Indirect Heated Furnaces In indirect heated furnaces the heat is transferred through some form of heat exchanger. This type of furnace may be used to provide a controlled environment for oxidizing or reducing, by introducing an artificial atmosphere independent of the combustion process. Since the heat transfer from the flame to the product is not as effective as with the direct fired furnace, it can be expected that the flue gas temperature will be higher, resulting in higher heat losses unless heat recovery is used. There are few special considerations for indirect fired furnaces which affect the heat balance calculations. If the controlled atmosphere is maintained inside the furnace, the heat input and output of the gas entering and leaving the furnace must be included in the heat balance. If heat is required for the preparation of the atmosphere, the energy required in the gas generator must be included as part of the total heat input to the furnace. Electrical energy used for refrigeration or other purposes in the gas generator must also be included.
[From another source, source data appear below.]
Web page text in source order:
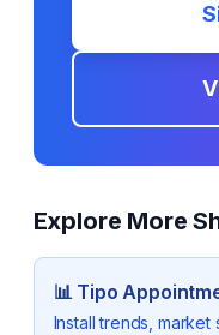
Explore More
📊 Tipo
Install trends,
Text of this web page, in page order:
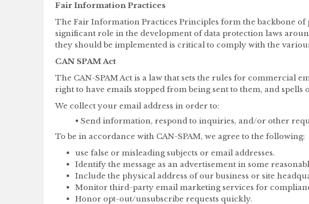
Fair Information Practices
The Fair Information Practices Principles form the backbone
significant role in the development of data protection laws
they should be implemented is critical to comply with the
CAN SPAM Act
The CAN-SPAM Act is a law that sets the rules for commercial
right to have emails stopped from being sent to them, and
We collect your email address in order to:
• Send information, respond to inquiries, and/or other
To be in accordance with CAN-SPAM, we agree to the following:
use false or misleading subjects or email addresses.
Identify the message as an advertisement in some
Include the physical address of our business or site
Monitor third-party email marketing services for
Honor opt-out/unsubscribe requests quickly.
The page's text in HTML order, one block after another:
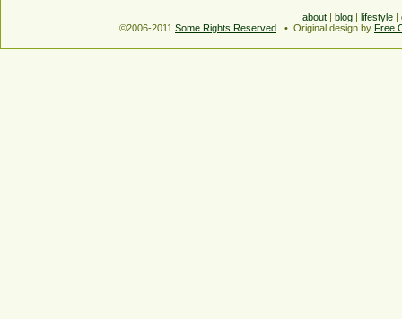
about |blog |lifestyle |
©2006-2011 Some Rights Reserved . • Original design by Free
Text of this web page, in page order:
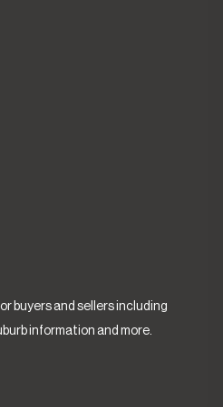
buyers and sellers including
information and more.
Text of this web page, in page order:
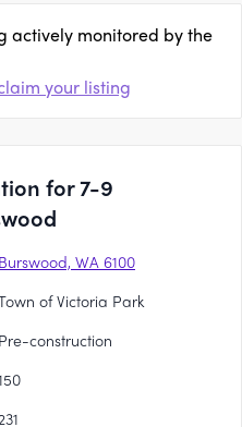
actively monitored by the
your listing
for 7-9
Burswood, WA 6100
of Victoria Park
Pre-construction
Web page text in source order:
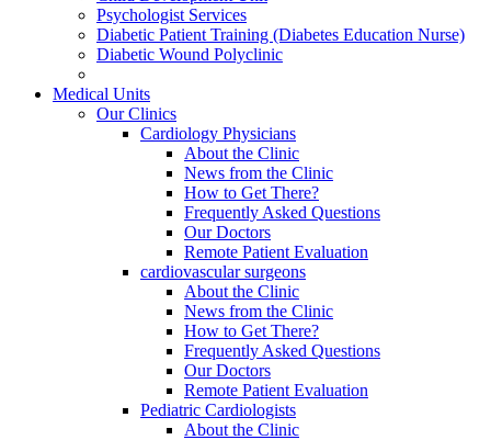
Psychologist Services
Diabetic Patient Training (Diabetes Education Nurse)
Diabetic Wound Polyclinic
Medical Units
Our Clinics
Cardiology Physicians
About the Clinic
News from the Clinic
How to Get There?
Frequently Asked Questions
Our Doctors
Remote Patient Evaluation
cardiovascular surgeons
About the Clinic
News from the Clinic
How to Get There?
Frequently Asked Questions
Our Doctors
Remote Patient Evaluation
Pediatric Cardiologists
About the Clinic
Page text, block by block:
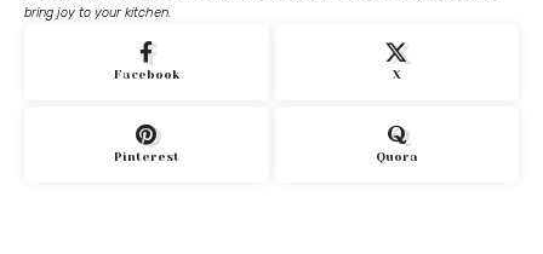
bring joy to your kitchen.
Facebook X
Pinterest Quora
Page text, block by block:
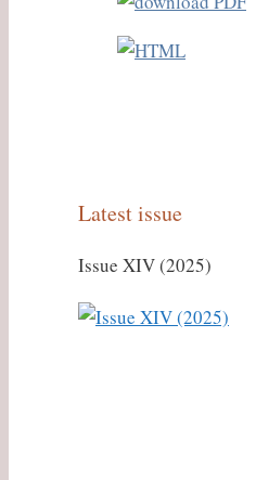
Latest issue
Issue XIV (2025)
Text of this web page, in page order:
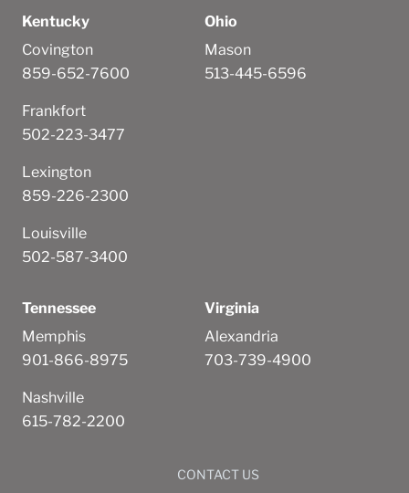
Kentucky
Covington
859-652-7600
Frankfort
502-223-3477
Lexington
859-226-2300
Louisville
502-587-3400
Ohio
Mason
513-445-6596
Tennessee
Memphis
901-866-8975
Nashville
615-782-2200
Virginia
Alexandria
703-739-4900
CONTACT US
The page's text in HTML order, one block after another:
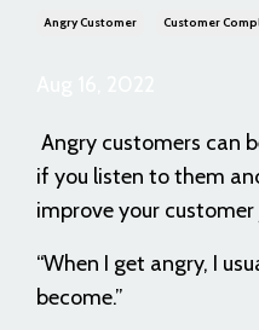
Angry Customer Customer
Angry customers can
if you listen to them
improve your customer
“When I get angry, I
become.”
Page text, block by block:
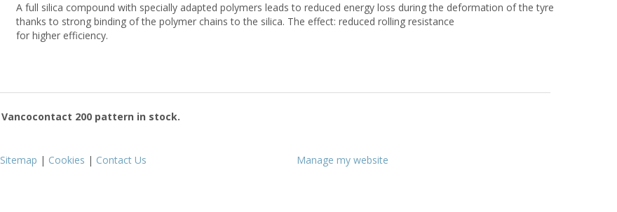
A full silica compound with specially adapted polymers leads to reduced energy loss during the deformation of the tyre
thanks to strong binding of the polymer chains to the silica. The effect: reduced rolling resistance
for higher efficiency.
Vancocontact 200 pattern in stock.
Sitemap | Cookies | Contact Us
Manage my website
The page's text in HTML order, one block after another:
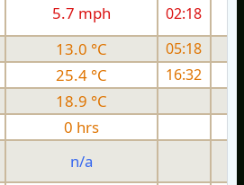
5.7 mph 02:18
13.0 °C 05:18
25.4 °C 16:32
18.9 °C
0 hrs
n/a
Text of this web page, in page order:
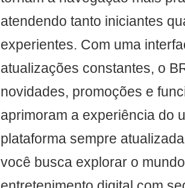
atendendo tanto iniciantes
experientes. Com uma
atualizações constantes, o
novidades, promoções e
aprimoram a experiência do
plataforma sempre
você busca explorar o
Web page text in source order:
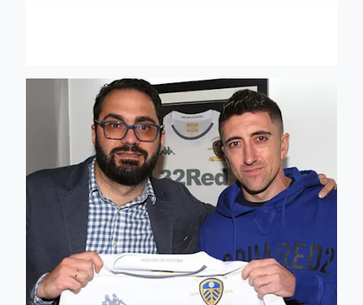
Victor Orta on Pablo Hernandez contract extension
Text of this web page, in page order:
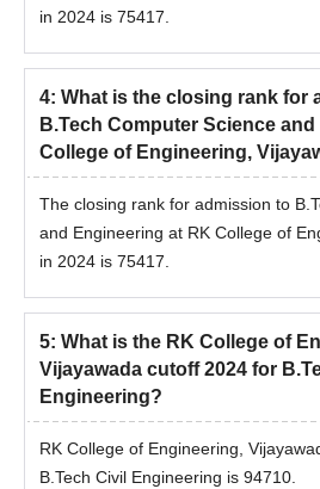
in 2024 is 75417.
4: What is the closing rank for
B.Tech Computer Science
College of Engineering,
The closing rank for admission to
and Engineering at RK College of
in 2024 is 75417.
5: What is the RK College of
Vijayawada cutoff 2024 for
Engineering?
RK College of Engineering,
B.Tech Civil Engineering is 94710.
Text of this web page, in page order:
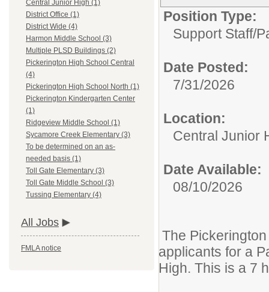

Dryers Dryers use heat to evaporate water or solvents from materials such as lumber, grain, ceramics, paints and carbon electrodes. The same principles of energy management described for furnaces also apply to dryers and much of the equipment is similar in concept. A major difference is in operating temperature, which is generally much lower than furnaces, as this avoids damage to the product. As a result the direct fired heaters must operate with very high percentage of excess air. This means that excess air cannot be reduced to achieve the energy savings. Indirect fired dryers can operate at normal values of excess air within the combustion chamber. With direct and indirect fired heaters there is a large amount of heat in exhausted air in the form of evaporated water or solvent. Often the solvents must be incinerated before discharge to the atmosphere by burning additional fuel in the dryer discharge and raising the temperature to about 900EC. Recovery of the heat in the dryer exhaust can be achieved by a heat exchanger which is used to preheat the incoming air for drying with indirect fired dryers or the combustion air for firing in the direct dryers.
Kilns There is no fundamental difference between furnaces and kilns from the energy management viewpoint. The ceramic and brick industries use stationary kilns. The rotary kilns are used by the cement and pulp industries. Some rotary kilns burn pulverized coal or refuse-derived fuel. The large heat input to the rotary kilns provides opportunities for the insulation of heat exchangers to recover flue gas heat.